Сравнение чувствительности прямого и БИО-ПЦР анализа проводили путем внесения известного числа клеток возбудителя в семенной экстракт с последующей постановкой ПЦР. Готовили суспензию клеток Xanthomonas oryzae pv. oryzae. Определение концентрации бактериальной суспензии проводили методом серийных разведений. Подсчет колоний проводили через сутки и рассчитывали концентрацию бактерий (КОЕ/мл). Далее проводили экстракцию бактерий по оптимизированной методике (глава IV). Из каждого разведения бактериальной суспензии вносили по 100 мкл к 1 мл семенного экстракта. Таким образом, формировали различные варианты семенных экстрактов с известным количеством клеток возбудителя. На первоначальном этапе была выбрана оптимальная среда, для роста и размножения целевой бактерии. Из 5 предложенных сред (описаны в главе II) была выбрана среда YPGA, рост бактерий был обнаружен через 17 часов. На средах YDC и КАА примерно через 48 часов, на средах КАА модифиц и XAS на 4 сутки, поэтому для дальнейшей работы была предложена среда YPGA.

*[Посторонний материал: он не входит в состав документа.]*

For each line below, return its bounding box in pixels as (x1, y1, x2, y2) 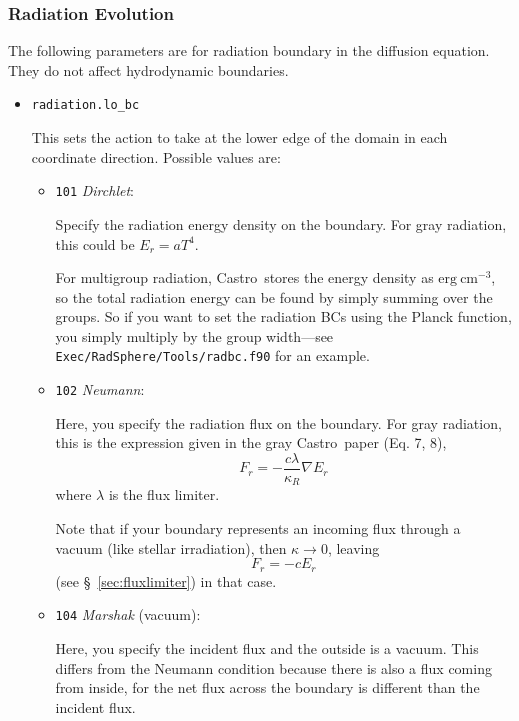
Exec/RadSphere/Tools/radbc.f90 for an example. (55, 345, 370, 366)
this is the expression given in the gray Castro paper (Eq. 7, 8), (55, 432, 447, 453)
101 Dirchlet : (55, 180, 134, 201)
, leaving (327, 537, 380, 558)
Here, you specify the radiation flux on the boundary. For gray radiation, (55, 412, 502, 433)
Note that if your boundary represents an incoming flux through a (55, 518, 461, 539)
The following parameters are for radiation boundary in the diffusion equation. (8, 40, 490, 61)
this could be (55, 233, 135, 254)
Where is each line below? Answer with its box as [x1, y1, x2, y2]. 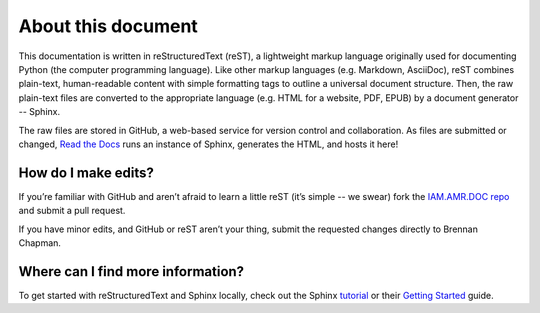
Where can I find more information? [18, 263, 245, 280]
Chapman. [18, 236, 62, 249]
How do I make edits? [18, 164, 155, 181]
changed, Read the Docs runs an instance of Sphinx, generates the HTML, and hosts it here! [18, 138, 399, 150]
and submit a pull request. [18, 205, 126, 217]
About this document [18, 15, 199, 37]
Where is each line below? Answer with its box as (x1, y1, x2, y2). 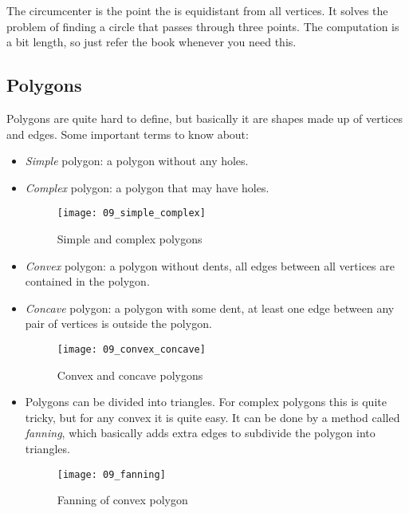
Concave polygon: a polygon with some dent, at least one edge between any (25, 299, 395, 316)
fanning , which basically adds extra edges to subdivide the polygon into (25, 424, 376, 441)
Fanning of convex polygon (57, 491, 188, 508)
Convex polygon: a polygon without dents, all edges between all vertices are (25, 257, 395, 274)
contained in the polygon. (25, 273, 150, 290)
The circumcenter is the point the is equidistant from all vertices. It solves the (6, 2, 388, 18)
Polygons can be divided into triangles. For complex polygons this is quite (25, 393, 387, 410)
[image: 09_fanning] (57, 468, 166, 480)
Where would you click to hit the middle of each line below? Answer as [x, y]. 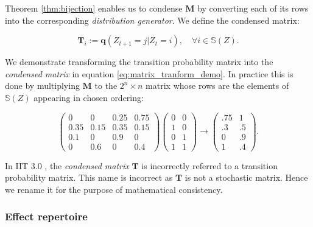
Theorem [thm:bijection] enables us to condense [94, 8]
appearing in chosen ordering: [89, 97]
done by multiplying [42, 86]
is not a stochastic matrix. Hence [246, 177]
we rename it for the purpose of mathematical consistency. [114, 189]
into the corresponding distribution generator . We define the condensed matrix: [152, 20]
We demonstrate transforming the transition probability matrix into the [139, 62]
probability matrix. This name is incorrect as [89, 177]

Далее подбирали антибиотики разных групп в различных концентрациях для использования их в качестве селектирующего фактора для разработки BIO-PCR.
Семенной экстракт высевали на чашки со средой YPGA с антибиотиками разных групп и наблюдали за ростом целевой бактерии, а также сапротрофной микробиоты. Только в варианте с использованием комбинации антибиотиков: циклогексимид 50 мг/л + цефазолин 30 мг/л + гентамицин 2 мг/л был виден рост целевой бактерии через сутки. Гентамицин в концентрации больше 2 мг/л подавляет рост всей микрофлоры. На среде с использованием циклогексимида 25 мг/л + цефазолина 15 мг/л также наблюдали рост целевой бактерий, но загрязненной сапротрофной микробиотой, что приводило к снижению чувствительности диагностики. Поэтому, на основе полученных данных, была предложена среда YPGA, содержащая в качестве селектирующих факторов антибиотики циклогексимид 50 мг/л + цефазолин 30 мг/л + гентамицин 2 мг/л (рис.4.4.2).